RECORDS SHOWN Block Start
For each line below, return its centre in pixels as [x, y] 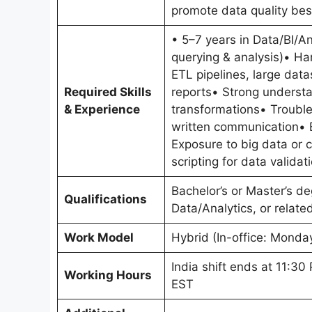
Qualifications [105, 200]
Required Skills [108, 92]
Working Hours [108, 275]
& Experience [102, 110]
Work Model [99, 238]
RECORDS SHOWN Block End
→ **WHAT TO DO**
Print from the line containing "Qualifications [105, 200]" to the last line above, exactly as written.

→ **ANSWER SECTION**
Qualifications [105, 200]
Required Skills [108, 92]
Working Hours [108, 275]
& Experience [102, 110]
Work Model [99, 238]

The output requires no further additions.